Third Party Communication: None

 

Date of Communication: Not Applicable

 

 

UILC: 170.12-07

 

Release Date: 2/4/2011

 

Date: October 27, 2010

 

 

CC:ITA:B01:JGMeeks - POSTF-128223-10

 

 

to:

 

Vicki L. Miller

 

Associate Area Counsel (Kansas City, Area 9)

 

(Small Business/Self-Employed)

 

 

from:

 

Andrew Irving

 

Senior Counsel, Branch 1

 

(Income Tax & Accounting)

 

 

subject:

 

Transferable State Tax Credits

 

 

This Chief Counsel Advice responds to your request for assistance. This advice may not be used or cited as precedent.

LEGEND:

 

 

Taxpayers = * * *

 

State = * * *

 

W = * * *

 

X = * * *

 

Y = * * *

 

Z = * * *

 

Year 1 = * * *

 

Year 2 = * * *

 

a = * * *

 

b = * * *

 

c = * * *

 

d = * * *

 

e = * * *

 

f = * * *

 

g = * * *

 

h = * * *

 

i = * * *

 

j = * * *

 

k = * * *

 

l = * * *

 

m = * * *

 

n = * * *

 

o = * * *

 

p = * * *

 

ISSUES

 

 

Is a payment of cash to either a state agency or a charitable organization considered a charitable contribution under § 170 of the Internal Revenue Code or a payment of state tax possibly deductible under § 164 if, instead of a state tax charitable deduction, the payment entitles the taxpayer to a transferable state tax charitable credit?

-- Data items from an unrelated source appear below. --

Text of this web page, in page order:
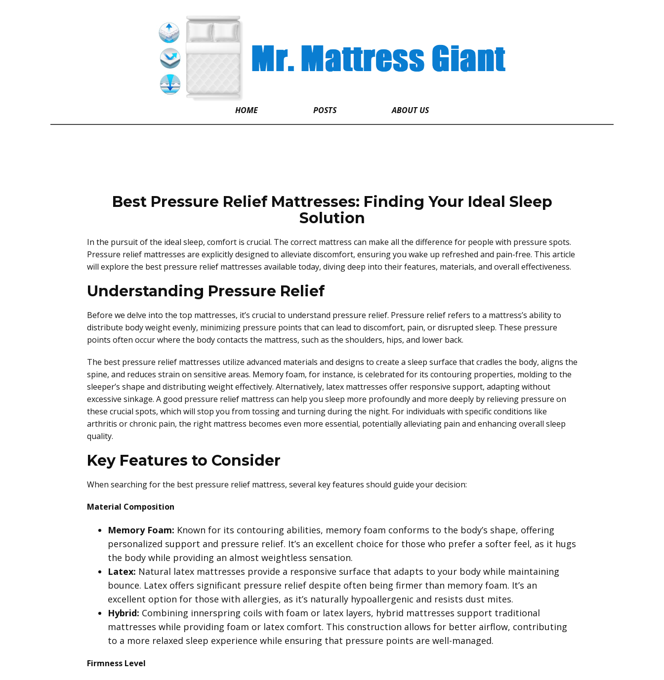
HOME POSTS ABOUT US
Best Pressure Relief Mattresses: Finding Your Ideal Sleep
Solution
In the pursuit of the ideal sleep, comfort is crucial. The correct mattress can make all the difference for people with pressure spots.
Pressure relief mattresses are explicitly designed to alleviate discomfort, ensuring you wake up refreshed and pain-free. This article
will explore the best pressure relief mattresses available today, diving deep into their features, materials, and overall effectiveness.
Understanding Pressure Relief
Before we delve into the top mattresses, it’s crucial to understand pressure relief. Pressure relief refers to a mattress’s ability to
distribute body weight evenly, minimizing pressure points that can lead to discomfort, pain, or disrupted sleep. These pressure
points often occur where the body contacts the mattress, such as the shoulders, hips, and lower back.
The best pressure relief mattresses utilize advanced materials and designs to create a sleep surface that cradles the body, aligns the
spine, and reduces strain on sensitive areas. Memory foam, for instance, is celebrated for its contouring properties, molding to the
sleeper’s shape and distributing weight effectively. Alternatively, latex mattresses offer responsive support, adapting without
excessive sinkage. A good pressure relief mattress can help you sleep more profoundly and more deeply by relieving pressure on
these crucial spots, which will stop you from tossing and turning during the night. For individuals with specific conditions like
arthritis or chronic pain, the right mattress becomes even more essential, potentially alleviating pain and enhancing overall sleep
quality.
Key Features to Consider
When searching for the best pressure relief mattress, several key features should guide your decision:
Material Composition
Memory Foam: Known for its contouring abilities, memory foam conforms to the body’s shape, offering
personalized support and pressure relief. It’s an excellent choice for those who prefer a softer feel, as it hugs
the body while providing an almost weightless sensation.
Latex: Natural latex mattresses provide a responsive surface that adapts to your body while maintaining
bounce. Latex offers significant pressure relief despite often being firmer than memory foam. It’s an
excellent option for those with allergies, as it’s naturally hypoallergenic and resists dust mites.
Hybrid: Combining innerspring coils with foam or latex layers, hybrid mattresses support traditional
mattresses while providing foam or latex comfort. This construction allows for better airflow, contributing
to a more relaxed sleep experience while ensuring that pressure points are well-managed.
Firmness Level

Is a transfer of property to either a state agency or a charitable organization considered a charitable contribution under § 170 or a disposition of property under § 1001 coupled with a possible deduction under § 164 if, instead of a state tax charitable deduction, the transfer entitles the taxpayer to a transferable state tax charitable credit?

 

CONCLUSIONS

 

 

In the instant case, the payment is considered a charitable contribution under § 170, not a payment of tax possibly deductible under § 164.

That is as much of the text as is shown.